# A Few Animations (Using MATLAB):

**vdp3D1.mp4, vdp3D2.mp4, vdp3D.mp4, vdpPwS.mp4:** Behavior of the Van der Pol oscillator. The system is written:

dY/dt = [y_{2} ; μ(1-y_{1}^{2}) y_{2}-y_{1}]

for μ varying from 0 to 2.5. **(1)** [t,(y_{1},y_{2})], **(2)** [y_{1},y_{2}], **(3)** [t,y_{1},y_{2}], **(4)** Spectra.

The last movie above shows the Power Spectrum of the variables: y_{1} and y_{2} for the previous van der Pol oscillator where μ varies from 0 to 2.5. (16')

**vdp3DL.mp4:** Behavior of Van der Pol oscillator:

dY/dt = [y_{2} ; μ(1-y_{1}^{2}) y_{2}-y_{1}]

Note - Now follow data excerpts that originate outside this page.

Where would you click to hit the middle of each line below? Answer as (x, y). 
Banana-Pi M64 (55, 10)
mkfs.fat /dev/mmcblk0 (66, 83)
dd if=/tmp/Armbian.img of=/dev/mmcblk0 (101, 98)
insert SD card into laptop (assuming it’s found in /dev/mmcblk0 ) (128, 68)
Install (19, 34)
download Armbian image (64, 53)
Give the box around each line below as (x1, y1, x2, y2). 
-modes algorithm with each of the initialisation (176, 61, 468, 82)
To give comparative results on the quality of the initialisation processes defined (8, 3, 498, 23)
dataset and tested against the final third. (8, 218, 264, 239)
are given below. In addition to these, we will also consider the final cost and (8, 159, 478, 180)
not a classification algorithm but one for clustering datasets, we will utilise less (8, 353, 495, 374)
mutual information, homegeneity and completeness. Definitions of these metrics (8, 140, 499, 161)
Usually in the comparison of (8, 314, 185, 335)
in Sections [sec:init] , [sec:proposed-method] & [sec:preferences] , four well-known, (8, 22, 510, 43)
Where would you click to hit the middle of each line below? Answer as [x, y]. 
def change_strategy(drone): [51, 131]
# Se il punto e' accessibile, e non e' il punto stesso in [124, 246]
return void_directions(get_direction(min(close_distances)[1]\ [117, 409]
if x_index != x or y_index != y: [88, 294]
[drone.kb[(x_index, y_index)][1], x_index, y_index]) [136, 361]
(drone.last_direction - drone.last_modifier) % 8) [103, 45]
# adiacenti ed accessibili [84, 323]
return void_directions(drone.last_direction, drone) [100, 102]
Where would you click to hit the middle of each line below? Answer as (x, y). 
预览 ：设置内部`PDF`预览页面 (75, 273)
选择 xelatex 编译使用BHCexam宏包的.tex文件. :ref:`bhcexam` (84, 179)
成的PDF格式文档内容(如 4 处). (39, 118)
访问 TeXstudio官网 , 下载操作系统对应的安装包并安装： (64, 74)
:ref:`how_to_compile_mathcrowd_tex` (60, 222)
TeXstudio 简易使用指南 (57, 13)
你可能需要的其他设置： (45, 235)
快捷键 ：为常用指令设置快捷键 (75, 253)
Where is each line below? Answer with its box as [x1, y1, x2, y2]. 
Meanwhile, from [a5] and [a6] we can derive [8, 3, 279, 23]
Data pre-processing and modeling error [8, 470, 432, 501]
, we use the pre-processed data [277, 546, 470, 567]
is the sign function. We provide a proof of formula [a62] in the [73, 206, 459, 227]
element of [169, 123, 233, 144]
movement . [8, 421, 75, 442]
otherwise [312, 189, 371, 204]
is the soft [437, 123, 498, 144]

for μ = -0.8,....,2.4. (22')

**CHsignals.mp4:** Cohen class Time-Frequency Distribution of a signal that consists of (1) two slighly different Gabor atoms whose internal frequencies progressively increase, (2) a Dirac, (3) a sinusoid, (4) a noise that increases at each sequence repetition.(23').